---------- Dataset content ----------

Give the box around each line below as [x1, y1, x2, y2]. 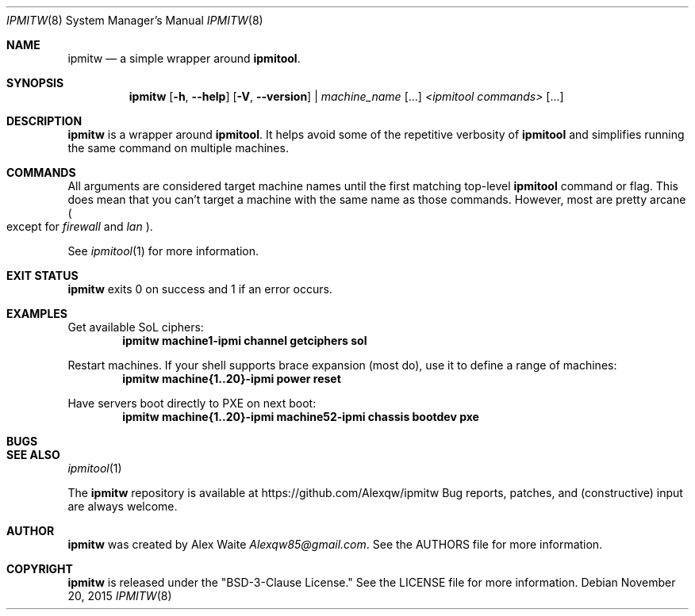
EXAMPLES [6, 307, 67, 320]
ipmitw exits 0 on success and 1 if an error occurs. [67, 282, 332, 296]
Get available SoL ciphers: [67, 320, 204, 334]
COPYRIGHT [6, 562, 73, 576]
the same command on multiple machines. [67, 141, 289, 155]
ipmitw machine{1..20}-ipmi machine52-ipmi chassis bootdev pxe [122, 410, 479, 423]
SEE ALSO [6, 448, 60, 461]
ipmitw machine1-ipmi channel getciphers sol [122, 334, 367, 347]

----------
---------- Dataset content ----------

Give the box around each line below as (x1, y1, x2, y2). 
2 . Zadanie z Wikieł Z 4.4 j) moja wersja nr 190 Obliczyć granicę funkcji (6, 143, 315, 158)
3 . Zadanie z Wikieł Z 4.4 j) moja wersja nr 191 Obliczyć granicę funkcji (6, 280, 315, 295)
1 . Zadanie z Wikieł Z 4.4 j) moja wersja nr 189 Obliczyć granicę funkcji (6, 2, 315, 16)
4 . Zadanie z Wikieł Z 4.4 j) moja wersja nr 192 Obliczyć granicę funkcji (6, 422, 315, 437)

----------

Reproduce, word for word, only the lines in the records above from the line with "y1, x2, y2]." through the line with "ipmitw machine1-ipmi channel", including both ends; omit the pictures.

*Reply*:
Give the box around each line below as [x1, y1, x2, y2]. 
EXAMPLES [6, 307, 67, 320]
ipmitw exits 0 on success and 1 if an error occurs. [67, 282, 332, 296]
Get available SoL ciphers: [67, 320, 204, 334]
COPYRIGHT [6, 562, 73, 576]
the same command on multiple machines. [67, 141, 289, 155]
ipmitw machine{1..20}-ipmi machine52-ipmi chassis bootdev pxe [122, 410, 479, 423]
SEE ALSO [6, 448, 60, 461]
ipmitw machine1-ipmi channel getciphers sol [122, 334, 367, 347]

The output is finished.